Dikatakan, saat ini Menpan-RB tengah mengkaji usulan-usulan pengrekrutan CPNS di seluruh Indonesia termasuk usulan rekrutmen untuk Kabupaten Konawe Utara.

“Hal ini berdasarkan kebutuhan daerah masing- masing melalui analisis beban kerja dan analisis jabatan di tiap-tiap daerah.” Ucap Sukardi.

Soal kapan di mulainya proses perekrutan CPNS untuk wilayah Konut, Sukardi belum bisa memastikan kapan waktunya. Dengan alasan masih menunggu keputusan dari Kemenpan-RB soal jadwal yang akan ditetapkan.

“Kami hanya sebatas memasukan usulan sesuai kebutuhan” tambahnya.

Ia menjelaskan, dengan adanya perekrutan CPNSD Pemda Konut tak mau tinggal diam. Dikatakan, pihaknya telah dua kali mengirimkan usulan ke Menpan RB

“Kami sudah dua kali mengirimkan usulan yakni, tanggal 14 Nopember 2016 dan yang terakhir tanggal 24 Mei 2017,” kata Sukardi.

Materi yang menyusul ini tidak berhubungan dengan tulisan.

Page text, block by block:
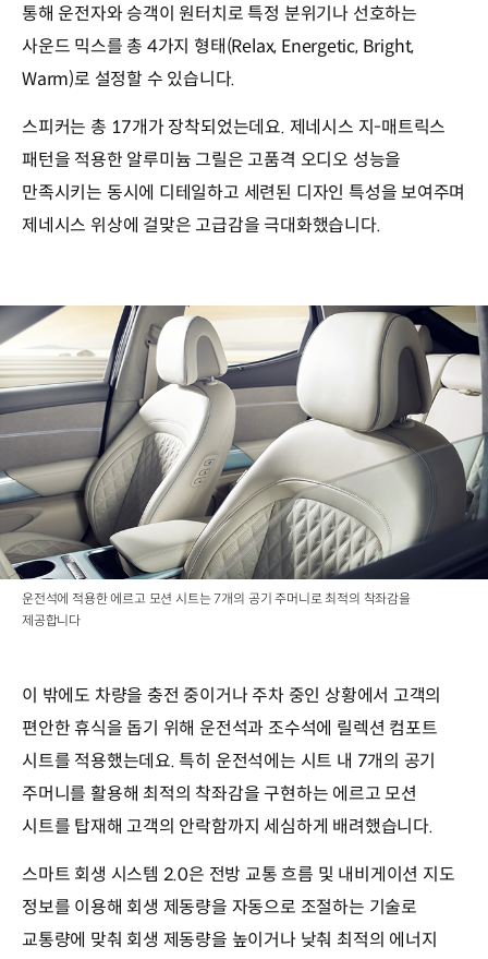
통해 운전자와 승객이 원터치로 특정 분위기나 선호하는
사운드 믹스를 총 4가지 형태(Relax, Energetic, Bright,
Warm)로 설정할 수 있습니다.
스피커는 총 17개가 장착되었는데요. 제네시스 지-매트릭스
패턴을 적용한 알루미늄 그릴은 고품격 오디오 성능을
만족시키는 동시에 디테일하고 세련된 디자인 특성을 보여주며
제네시스 위상에 걸맞은 고급감을 극대화했습니다.
운전석에 적용한 에르고 모션 시트는 7개의 공기 주머니로 최적의 착좌감을
제공합니다
이 밖에도 차량을 충전 중이거나 주차 중인 상황에서 고객의
편안한 휴식을 돕기 위해 운전석과 조수석에 릴렉션 컴포트
시트를 적용했는데요. 특히 운전석에는 시트 내 7개의 공기
주머니를 활용해 최적의 착좌감을 구현하는 에르고 모션
시트를 탑재해 고객의 안락함까지 세심하게 배려했습니다.
스마트 회생 시스템 2.0은 전방 교통 흐름 및 내비게이션 지도
정보를 이용해 회생 제동량을 자동으로 조절하는 기술로
교통량에 맞춰 회생 제동량을 높이거나 낮춰 최적의 에너지
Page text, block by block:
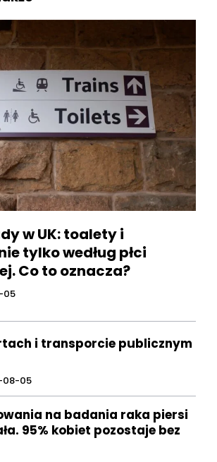
w UK: toalety i
tylko według płci
Co to oznacza?
05
i transporcie publicznym
08-05
na badania raka piersi
95% kobiet pozostaje bez
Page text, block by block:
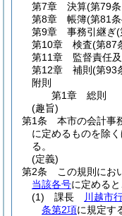
第7章
決算(第79
第8章
帳簿(第81
第9章
事務引継ぎ(
第10章
検査(第87
第11章
監督責任
第12章
補則 (第93
附則
第1章
総則
(趣旨)
第1条
本市の会計事
に定めるものを除
る。
(定義)
第2条
この規則にお
当該各号に定めると
(1)
課長 川越市
条第2項に規定す
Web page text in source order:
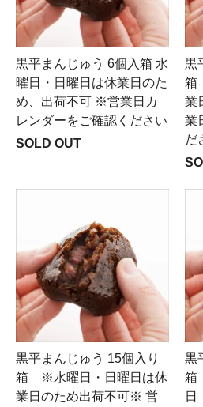
黒平まんじゅう 6個入箱 水
曜日・日曜日は休業日のた
め、出荷不可 ※営業日カ
レンダーをご確認ください
SOLD OUT
黒
箱
業
業
だ
黒平まんじゅう 15個入り
箱 ※水曜日・日曜日は休
業日のため出荷不可※ 営
黒
箱
日
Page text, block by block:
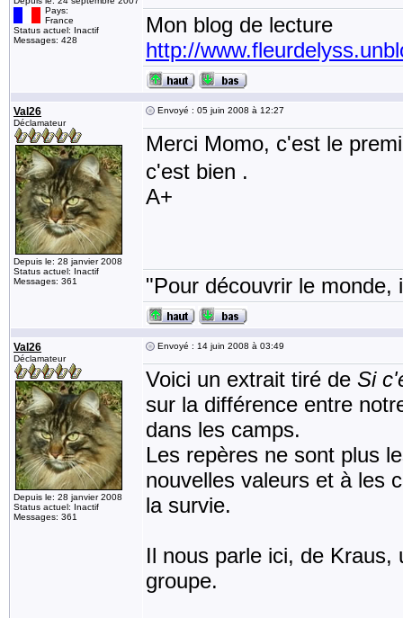
Pays:
France
Status actuel: Inactif
Messages: 428
Mon blog de lecture
http://
Val26
Déclamateur
Depuis le: 28 janvier 2008
Status actuel: Inactif
Messages: 361
Envoyé : 05 juin 2008 à 12:27
Merci Momo, c'est le
c'est bien .
A+
"Pour découvrir le
Val26
Déclamateur
Depuis le: 28 janvier 2008
Status actuel: Inactif
Messages: 361
Envoyé : 14 juin 2008 à 03:49
Voici un extrait tiré de Si
sur la différence entre
dans les camps.
Les repères ne sont plus
nouvelles valeurs et à les
la survie.
Il nous parle ici, de Kraus,
groupe.
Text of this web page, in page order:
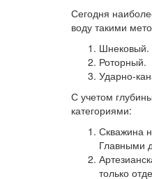
Сегодня
воду такими
Шнековый.
Роторный.
Ударно-
С учетом
категориями:
Скважина
Главными
только
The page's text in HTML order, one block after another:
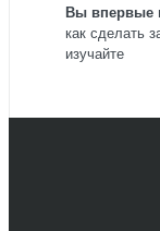
Вы впервые
как сделать
изучайте
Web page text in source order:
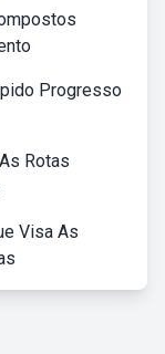
Progresso
Rotas
Visa As
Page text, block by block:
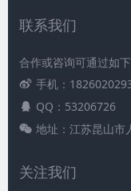
联系我们
合作或咨询可通过如下
手机：
QQ：53206726
地址：江苏昆山市
关注我们
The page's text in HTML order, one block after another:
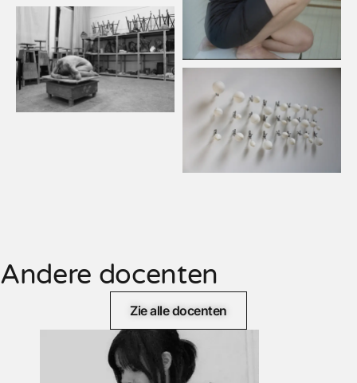
Andere docenten
Zie alle docenten
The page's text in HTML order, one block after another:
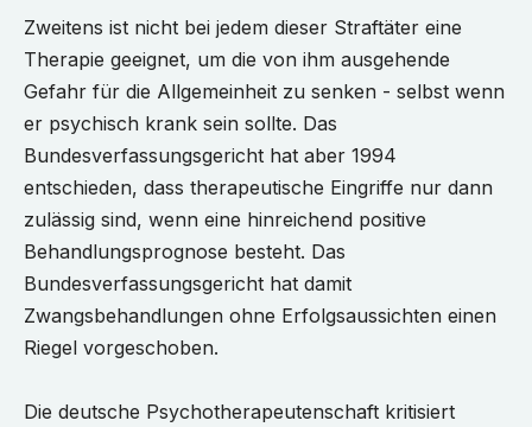
Zweitens ist nicht bei jedem dieser Straftäter eine
Therapie geeignet, um die von ihm ausgehende
Gefahr für die Allgemeinheit zu senken - selbst wenn
er psychisch krank sein sollte. Das
Bundesverfassungsgericht hat aber 1994
entschieden, dass therapeutische Eingriffe nur dann
zulässig sind, wenn eine hinreichend positive
Behandlungsprognose besteht. Das
Bundesverfassungsgericht hat damit
Zwangsbehandlungen ohne Erfolgsaussichten einen
Riegel vorgeschoben.
Die deutsche Psychotherapeutenschaft kritisiert
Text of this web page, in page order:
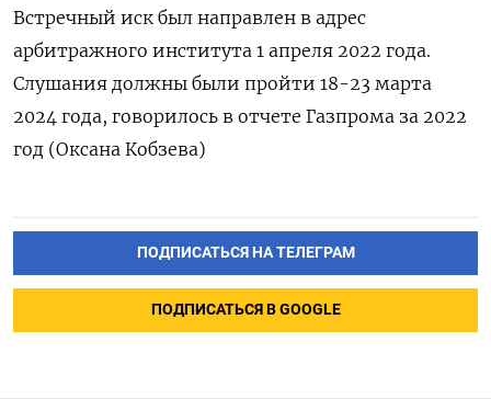
Встречный иск был направлен в адрес
арбитражного института 1 апреля 2022 года.
Слушания должны были пройти 18-23 марта
2024 года, говорилось в отчете Газпрома за 2022
год (Оксана Кобзева)
ПОДПИСАТЬСЯ НА ТЕЛЕГРАМ
ПОДПИСАТЬСЯ В GOOGLE
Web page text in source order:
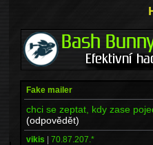
Fake mailer
chci se zeptat, kdy zase
(odpovědět)
vikis | 70.87.207.*

Terkait formasi dan jumlah kuota yang diusul, Sukardi belum bisa berkomentar. Yang jelasnya kata dia, perekrutan ini diprioritaskan kepada tenaga guru, tenaga kesehatan, tenaga penyuluh, auditor serta tenaga teknis.

“Adapun permintaan kebutuhan selain bidang fungsional kami hanya menunggu kebijakan dari Menpan-RB” tutup Sukardi.(KS/Boby)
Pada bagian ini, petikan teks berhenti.